The course is structured into three core components:
- Lectures and computer labs from week 1 to 5, with a class-test in week 6
- Presentations of research papers from week 7 to 11
- Independent work on a mini-project from the end of week 5 onwards
Performance on all three components of the course, and to some extent your overall engagement, will determine your grade.
Note that the paper presentation and mini-project components are only open to those students who are taking this course for credits. Please only provide details for those components (through the forms) if you’re taking the course for credits
Lectures and labs
The course is based on comprehensive lecture notes, supporting lecture recordings and computer labs. The labs will allow you to gain some intuitive understanding of the methods introduced in the lectures and provide you with practical tools for the mini-project.

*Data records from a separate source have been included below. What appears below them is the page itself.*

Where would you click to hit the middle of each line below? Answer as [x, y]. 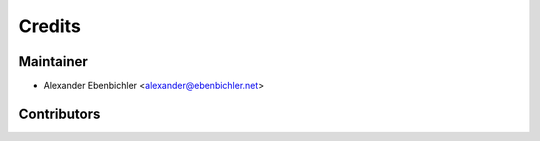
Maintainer [53, 61]
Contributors [59, 113]
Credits [50, 26]
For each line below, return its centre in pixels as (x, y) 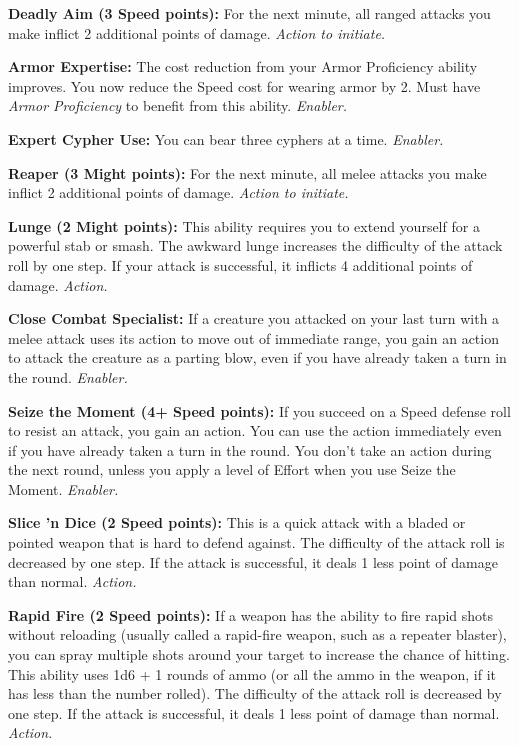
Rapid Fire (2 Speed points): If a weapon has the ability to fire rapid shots (251, 614)
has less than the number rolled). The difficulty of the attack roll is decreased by (255, 693)
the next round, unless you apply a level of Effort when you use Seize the (232, 469)
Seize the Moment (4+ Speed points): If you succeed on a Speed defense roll (259, 410)
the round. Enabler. (68, 376)
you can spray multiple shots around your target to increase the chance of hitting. (259, 654)
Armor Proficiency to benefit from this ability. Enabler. (178, 105)
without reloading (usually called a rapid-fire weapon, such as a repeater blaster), (257, 634)
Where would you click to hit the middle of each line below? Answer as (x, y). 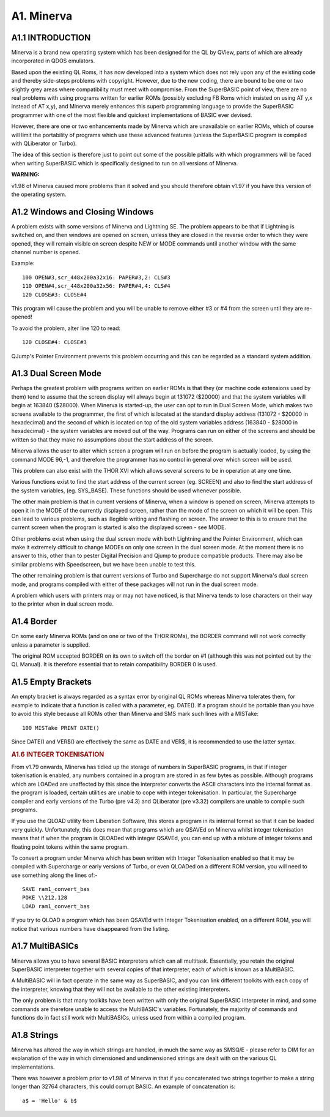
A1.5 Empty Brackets (51, 682)
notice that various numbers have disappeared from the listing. (90, 928)
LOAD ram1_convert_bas (56, 906)
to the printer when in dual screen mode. (63, 604)
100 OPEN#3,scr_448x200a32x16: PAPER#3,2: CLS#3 (96, 277)
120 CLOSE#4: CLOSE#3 (54, 342)
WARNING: (25, 175)
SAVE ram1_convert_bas (56, 889)
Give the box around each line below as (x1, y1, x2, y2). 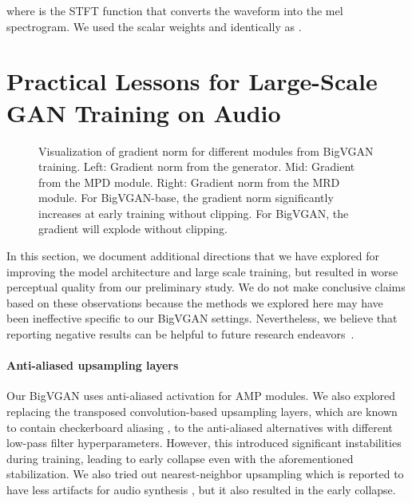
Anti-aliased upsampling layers (6, 357, 179, 374)
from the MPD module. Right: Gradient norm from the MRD (38, 173, 340, 190)
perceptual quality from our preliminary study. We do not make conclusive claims (6, 279, 406, 295)
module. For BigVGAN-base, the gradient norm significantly (38, 189, 334, 206)
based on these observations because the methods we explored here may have (6, 294, 383, 311)
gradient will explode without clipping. (38, 220, 228, 237)
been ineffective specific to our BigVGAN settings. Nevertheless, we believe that (6, 310, 398, 327)
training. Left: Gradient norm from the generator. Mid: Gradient (38, 158, 355, 175)
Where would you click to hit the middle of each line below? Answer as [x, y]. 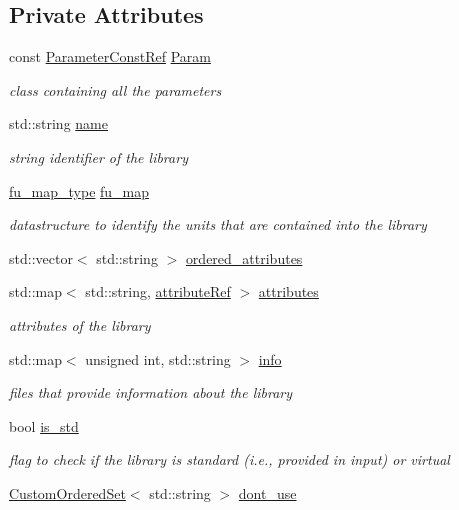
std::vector [41, 257]
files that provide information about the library [151, 392]
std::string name [58, 123]
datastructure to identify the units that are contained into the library [218, 224]
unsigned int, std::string [158, 358]
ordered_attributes [244, 257]
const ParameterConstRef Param [110, 56]
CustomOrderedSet [67, 492]
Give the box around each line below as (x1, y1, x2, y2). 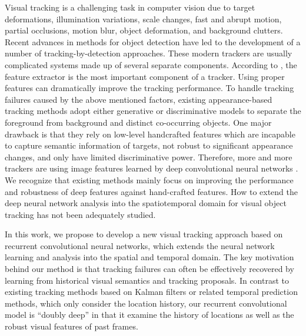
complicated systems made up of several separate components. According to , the (5, 58, 297, 70)
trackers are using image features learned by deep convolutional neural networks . (5, 162, 298, 174)
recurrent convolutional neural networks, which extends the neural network (5, 239, 275, 251)
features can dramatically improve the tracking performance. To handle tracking (5, 82, 294, 94)
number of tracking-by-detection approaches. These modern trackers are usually (5, 47, 292, 59)
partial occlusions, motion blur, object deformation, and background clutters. (5, 24, 283, 36)
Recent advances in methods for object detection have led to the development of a (5, 35, 301, 48)
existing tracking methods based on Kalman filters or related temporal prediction (5, 285, 298, 298)
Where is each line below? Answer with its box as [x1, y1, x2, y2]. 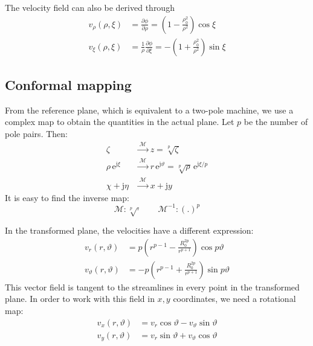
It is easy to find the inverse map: [5, 191, 129, 203]
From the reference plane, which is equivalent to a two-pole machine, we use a [5, 103, 294, 116]
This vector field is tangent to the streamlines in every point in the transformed [5, 280, 300, 293]
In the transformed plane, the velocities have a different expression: [5, 224, 254, 237]
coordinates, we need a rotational [173, 292, 296, 305]
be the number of [244, 115, 308, 128]
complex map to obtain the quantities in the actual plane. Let [5, 115, 234, 128]
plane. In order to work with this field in [5, 292, 155, 305]
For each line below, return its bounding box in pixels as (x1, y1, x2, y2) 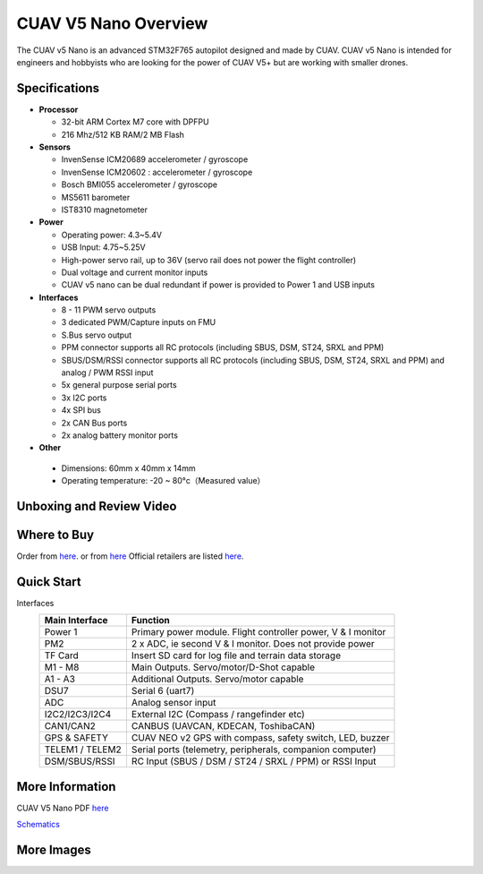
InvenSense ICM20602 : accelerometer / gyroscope (61, 167, 253, 177)
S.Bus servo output (61, 330, 132, 340)
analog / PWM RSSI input (61, 367, 154, 378)
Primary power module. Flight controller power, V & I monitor (131, 626, 386, 638)
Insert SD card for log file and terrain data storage (131, 649, 342, 662)
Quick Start (16, 574, 81, 589)
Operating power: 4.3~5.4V (61, 229, 163, 240)
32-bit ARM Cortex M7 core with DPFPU (61, 116, 209, 127)
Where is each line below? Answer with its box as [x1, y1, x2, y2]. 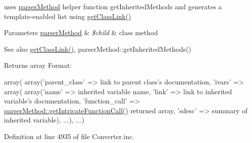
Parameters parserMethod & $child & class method [4, 27, 158, 38]
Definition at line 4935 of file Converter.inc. [4, 131, 134, 141]
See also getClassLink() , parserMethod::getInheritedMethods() [4, 43, 191, 54]
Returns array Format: [4, 60, 72, 70]
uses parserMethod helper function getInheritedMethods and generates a [4, 1, 222, 11]
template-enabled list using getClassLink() [4, 11, 131, 21]
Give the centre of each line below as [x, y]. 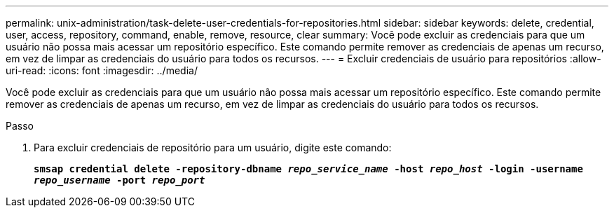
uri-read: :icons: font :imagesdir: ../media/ [102, 70]
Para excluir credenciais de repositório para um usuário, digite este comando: [213, 147]
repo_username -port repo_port [120, 180]
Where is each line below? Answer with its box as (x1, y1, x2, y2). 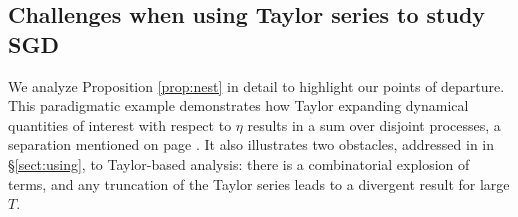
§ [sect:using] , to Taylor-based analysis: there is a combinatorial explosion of (8, 153, 470, 174)
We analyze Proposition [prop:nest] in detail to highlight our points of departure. (8, 75, 505, 96)
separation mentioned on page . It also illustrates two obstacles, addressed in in (8, 134, 495, 155)
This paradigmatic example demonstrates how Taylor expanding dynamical (8, 95, 469, 116)
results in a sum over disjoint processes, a (247, 114, 501, 135)
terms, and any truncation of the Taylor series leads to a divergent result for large (8, 173, 510, 194)
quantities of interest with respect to (8, 114, 232, 135)
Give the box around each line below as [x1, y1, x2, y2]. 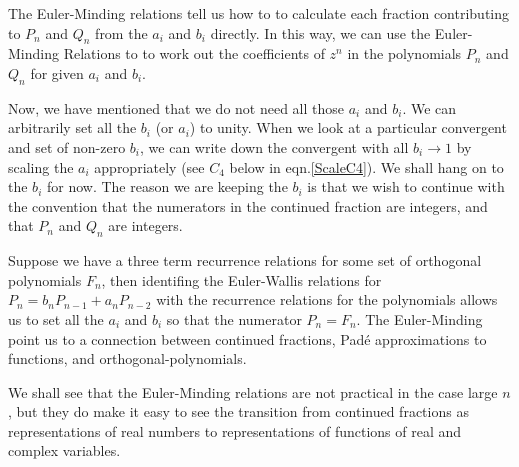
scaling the [8, 156, 74, 177]
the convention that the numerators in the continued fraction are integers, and [8, 195, 488, 216]
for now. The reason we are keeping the [46, 176, 288, 197]
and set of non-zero [8, 136, 126, 157]
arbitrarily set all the [8, 117, 137, 138]
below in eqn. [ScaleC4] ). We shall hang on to [229, 156, 504, 177]
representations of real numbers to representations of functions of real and [8, 420, 462, 441]
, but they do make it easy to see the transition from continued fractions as [8, 401, 469, 422]
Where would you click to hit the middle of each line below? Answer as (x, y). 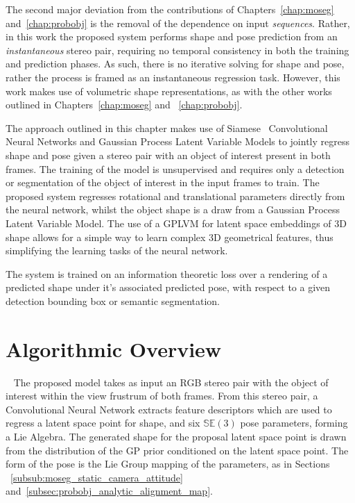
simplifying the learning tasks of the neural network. (117, 250)
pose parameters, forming (294, 423)
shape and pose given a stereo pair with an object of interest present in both (168, 155)
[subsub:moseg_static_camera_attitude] (97, 477)
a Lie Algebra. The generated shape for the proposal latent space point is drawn (176, 436)
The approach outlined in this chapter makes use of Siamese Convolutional (167, 127)
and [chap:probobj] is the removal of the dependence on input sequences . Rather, (178, 23)
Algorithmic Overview (114, 348)
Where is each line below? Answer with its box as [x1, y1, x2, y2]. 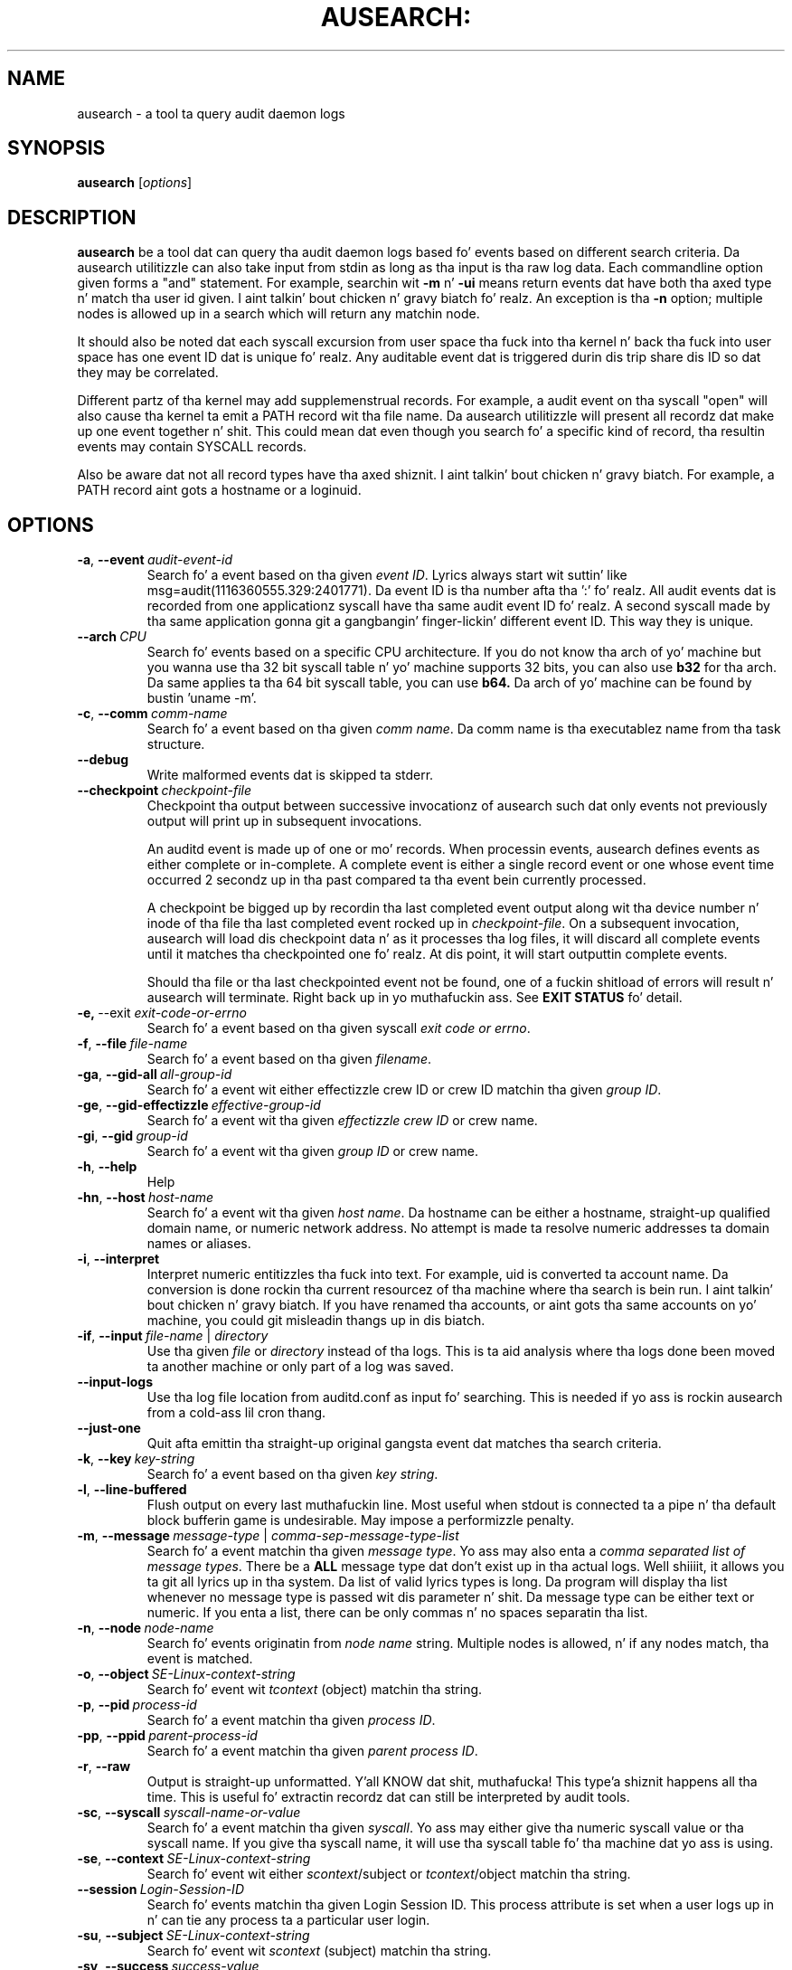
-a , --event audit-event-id [77, 552, 232, 568]
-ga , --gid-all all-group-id [77, 1066, 232, 1083]
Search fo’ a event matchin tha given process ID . [146, 1712, 436, 1728]
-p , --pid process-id [77, 1697, 197, 1713]
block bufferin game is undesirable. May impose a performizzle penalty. [146, 1512, 575, 1529]
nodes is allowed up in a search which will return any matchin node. [77, 306, 480, 322]
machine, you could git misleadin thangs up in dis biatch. [146, 1312, 486, 1329]
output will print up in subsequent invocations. [146, 813, 422, 829]

The main topics covered in the lectures are:
- Numerical and visual summaries of the data
- Preprocessing and principal component analysis (PCA)
- Dimensionality reduction (e.g. by PCA, multidimensional scaling, Isomap, t-SNE)
- Evaluating the performance in predictive modelling (e.g. classification and regression), techniques for choosing hyper-parameters
See the lectures page for the lecture materials, the weekly schedule, and information on the class test.
Paper presentation
In the second half of the course, we will have presentations on research papers across a number of Data Science areas listed on the presentations page.
Detailed instructions and information on the presentations can be found on the presentations page.
Mini-project
The goal of the mini-project is to apply data mining methods to a real data analysis problem and to produce a written report summarising your findings. You can choose among different datasets listed here.
Please have a look at the mini-projects page for detailed instructions and information on the format of the report.